Could you restate every entry word for word, minus the pictures?

Records for this exercise:
++++++++++
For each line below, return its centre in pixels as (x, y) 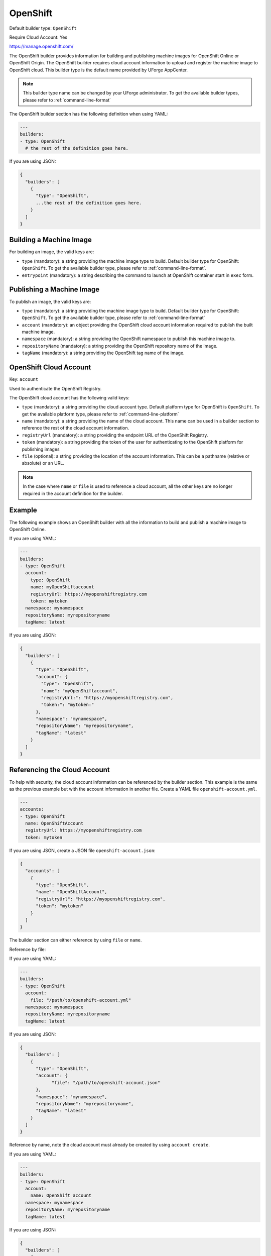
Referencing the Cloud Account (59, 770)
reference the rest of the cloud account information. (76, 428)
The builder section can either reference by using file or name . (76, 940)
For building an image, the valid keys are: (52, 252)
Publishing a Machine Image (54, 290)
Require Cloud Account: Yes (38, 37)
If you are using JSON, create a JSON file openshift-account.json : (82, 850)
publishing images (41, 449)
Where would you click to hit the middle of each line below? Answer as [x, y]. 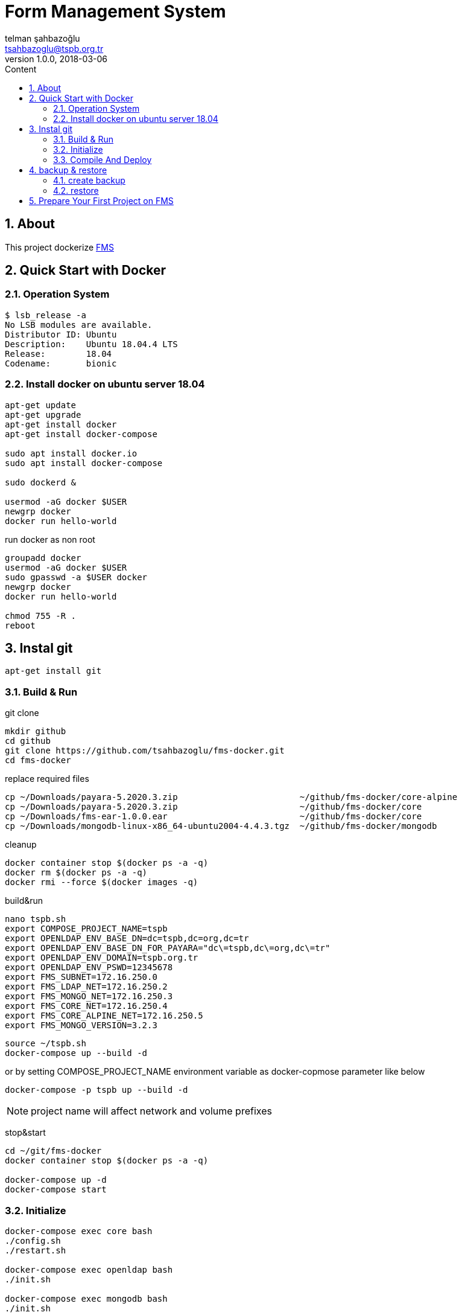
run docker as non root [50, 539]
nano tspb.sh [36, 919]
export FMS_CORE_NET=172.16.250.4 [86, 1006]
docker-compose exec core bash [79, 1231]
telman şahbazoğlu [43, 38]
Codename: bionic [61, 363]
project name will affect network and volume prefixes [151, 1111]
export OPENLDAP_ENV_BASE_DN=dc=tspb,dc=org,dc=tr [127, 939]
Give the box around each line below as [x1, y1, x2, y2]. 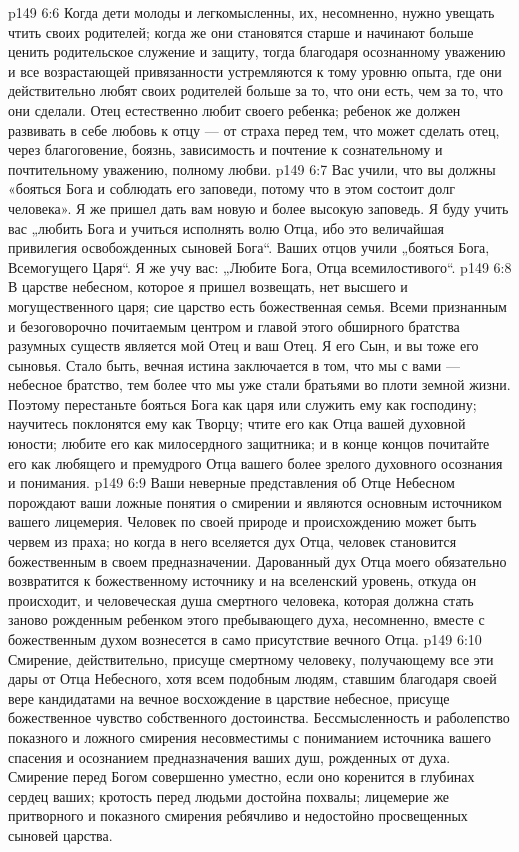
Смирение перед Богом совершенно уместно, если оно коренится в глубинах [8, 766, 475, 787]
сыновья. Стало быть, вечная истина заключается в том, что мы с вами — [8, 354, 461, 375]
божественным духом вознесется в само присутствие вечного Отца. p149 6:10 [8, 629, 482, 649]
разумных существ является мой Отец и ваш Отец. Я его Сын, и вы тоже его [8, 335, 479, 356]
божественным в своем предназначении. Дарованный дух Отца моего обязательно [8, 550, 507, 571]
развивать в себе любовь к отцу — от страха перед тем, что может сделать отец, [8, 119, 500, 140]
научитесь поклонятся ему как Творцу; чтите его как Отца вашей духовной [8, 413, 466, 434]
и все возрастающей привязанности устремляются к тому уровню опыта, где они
++++++++++
Task result:
For each line below, return its centre in pixels as (x, y) 
Referencing the Cloud Account (59, 770)
reference the rest of the cloud account information. (76, 428)
The builder section can either reference by using file or name . (76, 940)
For building an image, the valid keys are: (52, 252)
Publishing a Machine Image (54, 290)
Require Cloud Account: Yes (38, 37)
If you are using JSON, create a JSON file openshift-account.json : (82, 850)
publishing images (41, 449)
Where would you click to hit the middle of each line below? Answer as [x, y]. 
run docker as non root [50, 539]
nano tspb.sh [36, 919]
export FMS_CORE_NET=172.16.250.4 [86, 1006]
docker-compose exec core bash [79, 1231]
telman şahbazoğlu [43, 38]
Codename: bionic [61, 363]
project name will affect network and volume prefixes [151, 1111]
export OPENLDAP_ENV_BASE_DN=dc=tspb,dc=org,dc=tr [127, 939]
Give the box around each line below as [x1, y1, x2, y2]. 
Смирение перед Богом совершенно уместно, если оно коренится в глубинах [8, 766, 475, 787]
сыновья. Стало быть, вечная истина заключается в том, что мы с вами — [8, 354, 461, 375]
божественным духом вознесется в само присутствие вечного Отца. p149 6:10 [8, 629, 482, 649]
разумных существ является мой Отец и ваш Отец. Я его Сын, и вы тоже его [8, 335, 479, 356]
божественным в своем предназначении. Дарованный дух Отца моего обязательно [8, 550, 507, 571]
развивать в себе любовь к отцу — от страха перед тем, что может сделать отец, [8, 119, 500, 140]
научитесь поклонятся ему как Творцу; чтите его как Отца вашей духовной [8, 413, 466, 434]
и все возрастающей привязанности устремляются к тому уровню опыта, где они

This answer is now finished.